本地的农场主和镇民们一般不会选择在这种旅店停留,在这里消磨时光的不是外来客商、走南闯北的独行侠,就是一些有名有姓的流氓无赖,以及时常被派出来打探消息的某些“不受美利坚政府欢迎”的团伙成员。
而我们好久不见的专业情报贩子、兼职强盗图可,正一手抓住酒瓶,一手覆盖着坐在他大腿上的妙龄女郎的胸脯,嘴里叼着雪茄高谈阔论。
“你们这些混蛋,我可是鼎鼎大名的图可,早就告诉过你们,老子早晚会发财的,不要说几百美金,就是几万美金我也能赚到,到那时候我就带上露西去洋基人建的大城市过上流社会生活,而你们这些穷鬼,注定一辈子烂在这里吃牛粪。”
图可怀里的女郎吃吃一笑,一个精致的口红印印在他的脸颊上,顿时让围绕在图可身边的一群面目狰狞的绅士们发出一阵狼嚎。
“你这贱人已经拥有露西整整三天了,图可,不要忘了当初我可是请你喝过一杯威士忌的,露西应该算我一份。”
“不要说我没警告过你,早晚带走你这条狗命的不是子弹,而是露西的肥臀。”
“嘿!图可,你不能这样,露西是属于我们大家的!”
“露西属于他”,图可嗤笑一声,一口喝干最后一口酒,随手让瓶子落到地板上,抽出怀里的美钞晃了晃,得意道:“而他,现在属于我,而不是你们这群穷鬼。”其中一个大汉狠狠吐了一口痰,看着图可手中绿油油的钞票,双眼之中露出毫不掩饰的欲望:“致敬我们敬爱的国父,婊子从来只认婊子,图可你这走狗屎运的混蛋。”

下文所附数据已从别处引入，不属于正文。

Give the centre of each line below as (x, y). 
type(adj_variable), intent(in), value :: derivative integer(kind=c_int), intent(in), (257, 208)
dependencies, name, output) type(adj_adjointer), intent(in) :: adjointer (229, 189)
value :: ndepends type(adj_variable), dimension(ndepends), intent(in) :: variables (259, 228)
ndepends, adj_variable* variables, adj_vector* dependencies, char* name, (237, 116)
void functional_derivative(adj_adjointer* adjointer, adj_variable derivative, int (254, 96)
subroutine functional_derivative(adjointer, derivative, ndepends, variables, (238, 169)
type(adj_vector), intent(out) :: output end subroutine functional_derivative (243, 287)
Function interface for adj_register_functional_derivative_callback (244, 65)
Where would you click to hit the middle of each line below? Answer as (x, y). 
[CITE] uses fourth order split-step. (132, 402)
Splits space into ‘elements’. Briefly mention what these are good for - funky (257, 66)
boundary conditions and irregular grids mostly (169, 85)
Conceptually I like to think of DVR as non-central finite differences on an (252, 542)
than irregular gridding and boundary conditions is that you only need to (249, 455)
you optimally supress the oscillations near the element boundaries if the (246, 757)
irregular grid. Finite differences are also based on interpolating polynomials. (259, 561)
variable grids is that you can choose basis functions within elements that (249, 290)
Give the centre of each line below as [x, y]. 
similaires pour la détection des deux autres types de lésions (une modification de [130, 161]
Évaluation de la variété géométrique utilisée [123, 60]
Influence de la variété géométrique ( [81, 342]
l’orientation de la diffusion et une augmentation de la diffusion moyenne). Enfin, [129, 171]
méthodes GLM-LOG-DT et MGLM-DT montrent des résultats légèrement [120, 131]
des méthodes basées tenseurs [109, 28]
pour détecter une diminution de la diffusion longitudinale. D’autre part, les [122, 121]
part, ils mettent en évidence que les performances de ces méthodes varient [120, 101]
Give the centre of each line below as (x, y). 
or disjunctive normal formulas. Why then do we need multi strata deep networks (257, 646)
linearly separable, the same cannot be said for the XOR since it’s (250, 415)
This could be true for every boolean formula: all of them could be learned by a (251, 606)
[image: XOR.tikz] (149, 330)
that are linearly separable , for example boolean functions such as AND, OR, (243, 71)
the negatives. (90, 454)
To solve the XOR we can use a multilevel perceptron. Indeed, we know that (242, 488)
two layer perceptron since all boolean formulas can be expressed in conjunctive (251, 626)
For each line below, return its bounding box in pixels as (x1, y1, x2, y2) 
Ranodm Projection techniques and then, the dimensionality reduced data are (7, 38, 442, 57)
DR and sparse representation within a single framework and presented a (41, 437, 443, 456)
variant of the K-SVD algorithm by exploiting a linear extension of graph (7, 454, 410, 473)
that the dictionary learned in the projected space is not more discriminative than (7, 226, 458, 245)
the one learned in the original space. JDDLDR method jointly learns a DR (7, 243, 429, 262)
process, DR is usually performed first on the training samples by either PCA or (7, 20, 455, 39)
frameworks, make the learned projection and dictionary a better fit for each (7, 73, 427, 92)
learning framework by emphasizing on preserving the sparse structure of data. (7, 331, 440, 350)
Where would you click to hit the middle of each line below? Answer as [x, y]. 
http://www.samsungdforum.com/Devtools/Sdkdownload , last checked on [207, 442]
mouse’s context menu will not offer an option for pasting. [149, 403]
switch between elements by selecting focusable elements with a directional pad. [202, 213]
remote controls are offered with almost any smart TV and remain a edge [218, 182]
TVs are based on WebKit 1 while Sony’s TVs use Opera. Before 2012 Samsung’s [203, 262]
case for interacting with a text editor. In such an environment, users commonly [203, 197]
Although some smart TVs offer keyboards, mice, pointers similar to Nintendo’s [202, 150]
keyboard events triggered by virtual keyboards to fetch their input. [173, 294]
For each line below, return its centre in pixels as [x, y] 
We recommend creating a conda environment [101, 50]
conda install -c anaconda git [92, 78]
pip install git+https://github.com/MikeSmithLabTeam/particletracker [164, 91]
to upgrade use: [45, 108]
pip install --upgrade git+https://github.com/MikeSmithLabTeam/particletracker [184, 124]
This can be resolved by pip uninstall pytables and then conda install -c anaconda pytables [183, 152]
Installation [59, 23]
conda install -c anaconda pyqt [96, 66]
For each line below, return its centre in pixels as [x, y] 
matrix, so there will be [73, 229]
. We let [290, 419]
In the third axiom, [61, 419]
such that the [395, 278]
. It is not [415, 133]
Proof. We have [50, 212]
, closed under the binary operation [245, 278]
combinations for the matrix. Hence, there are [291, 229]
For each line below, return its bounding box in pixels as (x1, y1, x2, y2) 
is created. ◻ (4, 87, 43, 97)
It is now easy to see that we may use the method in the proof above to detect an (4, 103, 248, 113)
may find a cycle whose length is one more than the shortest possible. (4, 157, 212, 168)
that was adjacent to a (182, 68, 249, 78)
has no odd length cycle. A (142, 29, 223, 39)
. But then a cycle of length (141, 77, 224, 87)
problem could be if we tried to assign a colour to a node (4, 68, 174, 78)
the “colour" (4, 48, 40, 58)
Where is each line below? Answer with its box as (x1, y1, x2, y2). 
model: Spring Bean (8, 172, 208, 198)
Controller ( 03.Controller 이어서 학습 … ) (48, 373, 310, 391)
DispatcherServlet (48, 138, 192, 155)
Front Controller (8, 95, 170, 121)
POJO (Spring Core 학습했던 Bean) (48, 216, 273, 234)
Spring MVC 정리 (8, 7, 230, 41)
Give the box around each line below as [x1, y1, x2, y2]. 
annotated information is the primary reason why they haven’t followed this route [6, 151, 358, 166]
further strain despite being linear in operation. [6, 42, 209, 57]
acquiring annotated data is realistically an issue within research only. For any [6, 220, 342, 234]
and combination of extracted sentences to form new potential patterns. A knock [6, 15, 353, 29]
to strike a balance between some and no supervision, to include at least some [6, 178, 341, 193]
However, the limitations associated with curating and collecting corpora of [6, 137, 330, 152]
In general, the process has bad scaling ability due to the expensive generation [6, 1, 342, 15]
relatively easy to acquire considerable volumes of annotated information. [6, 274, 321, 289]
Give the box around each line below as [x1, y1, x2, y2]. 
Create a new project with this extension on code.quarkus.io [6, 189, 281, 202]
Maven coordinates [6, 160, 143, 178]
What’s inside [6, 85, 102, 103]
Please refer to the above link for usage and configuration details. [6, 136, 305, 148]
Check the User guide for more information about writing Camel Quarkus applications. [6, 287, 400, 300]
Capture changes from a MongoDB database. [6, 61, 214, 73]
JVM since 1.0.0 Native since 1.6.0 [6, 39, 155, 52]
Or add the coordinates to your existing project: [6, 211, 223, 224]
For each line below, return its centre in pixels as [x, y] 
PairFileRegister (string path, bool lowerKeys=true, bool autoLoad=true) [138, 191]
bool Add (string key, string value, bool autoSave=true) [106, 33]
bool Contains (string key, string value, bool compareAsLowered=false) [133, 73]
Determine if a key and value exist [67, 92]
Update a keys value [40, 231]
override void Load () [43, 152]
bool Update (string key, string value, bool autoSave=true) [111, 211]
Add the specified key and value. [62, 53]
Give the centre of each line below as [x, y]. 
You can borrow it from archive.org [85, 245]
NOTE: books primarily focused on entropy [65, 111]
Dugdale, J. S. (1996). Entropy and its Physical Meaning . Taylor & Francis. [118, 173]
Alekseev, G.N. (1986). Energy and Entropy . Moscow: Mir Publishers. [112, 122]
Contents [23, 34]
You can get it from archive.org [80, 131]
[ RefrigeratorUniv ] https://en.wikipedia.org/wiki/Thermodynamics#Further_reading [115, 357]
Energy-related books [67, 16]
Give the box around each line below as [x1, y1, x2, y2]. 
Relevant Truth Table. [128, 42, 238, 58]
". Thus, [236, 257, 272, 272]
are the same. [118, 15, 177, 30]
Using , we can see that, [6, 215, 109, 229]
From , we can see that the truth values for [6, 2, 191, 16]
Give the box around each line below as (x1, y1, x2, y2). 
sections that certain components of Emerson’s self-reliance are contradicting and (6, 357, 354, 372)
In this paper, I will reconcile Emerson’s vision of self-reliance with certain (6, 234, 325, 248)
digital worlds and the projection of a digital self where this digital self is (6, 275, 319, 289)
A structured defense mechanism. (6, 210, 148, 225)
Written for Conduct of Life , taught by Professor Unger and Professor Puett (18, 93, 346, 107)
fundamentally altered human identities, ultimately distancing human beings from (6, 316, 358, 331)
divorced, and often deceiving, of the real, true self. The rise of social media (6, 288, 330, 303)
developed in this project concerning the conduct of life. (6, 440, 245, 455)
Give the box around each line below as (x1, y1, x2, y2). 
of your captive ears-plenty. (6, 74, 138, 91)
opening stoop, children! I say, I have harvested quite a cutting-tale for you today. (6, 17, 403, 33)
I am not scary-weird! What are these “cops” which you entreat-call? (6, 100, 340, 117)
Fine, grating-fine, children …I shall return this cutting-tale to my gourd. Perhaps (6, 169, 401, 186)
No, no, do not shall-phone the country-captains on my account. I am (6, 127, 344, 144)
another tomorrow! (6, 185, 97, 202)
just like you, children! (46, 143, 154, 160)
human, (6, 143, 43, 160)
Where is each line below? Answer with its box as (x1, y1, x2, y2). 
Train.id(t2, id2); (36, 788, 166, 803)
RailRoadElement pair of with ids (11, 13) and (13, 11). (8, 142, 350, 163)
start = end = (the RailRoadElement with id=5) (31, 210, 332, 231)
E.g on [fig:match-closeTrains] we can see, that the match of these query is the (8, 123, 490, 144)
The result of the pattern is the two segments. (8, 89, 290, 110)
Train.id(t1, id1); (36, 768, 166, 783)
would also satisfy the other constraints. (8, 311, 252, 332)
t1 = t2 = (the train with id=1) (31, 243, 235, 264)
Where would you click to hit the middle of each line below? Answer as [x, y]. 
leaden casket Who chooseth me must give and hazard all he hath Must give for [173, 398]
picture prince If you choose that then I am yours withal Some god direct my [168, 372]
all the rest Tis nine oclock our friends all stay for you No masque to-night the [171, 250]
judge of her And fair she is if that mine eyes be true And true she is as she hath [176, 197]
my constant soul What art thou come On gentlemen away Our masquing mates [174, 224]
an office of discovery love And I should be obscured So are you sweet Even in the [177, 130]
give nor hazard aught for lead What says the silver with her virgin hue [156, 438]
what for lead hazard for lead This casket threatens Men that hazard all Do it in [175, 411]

图可重新把钞票揣进兜里,有意无意的摸了摸枪柄,原本醉意朦胧的小眼睛向四周射出几道若有如无的凶狠,他嘿嘿笑道:“图可不光有运气、有头脑,在这种见鬼的地方发财,还是要靠枪法,你们这些人哪个有胆子赚赏金,活该一辈子受穷。”
见众人的贪婪之色有所收敛,图可冲着吧台后的老板喊道:“老山姆,给我替这帮穷鬼每人来一杯,对,就是你身后那批最好的杜松子酒,算我的。”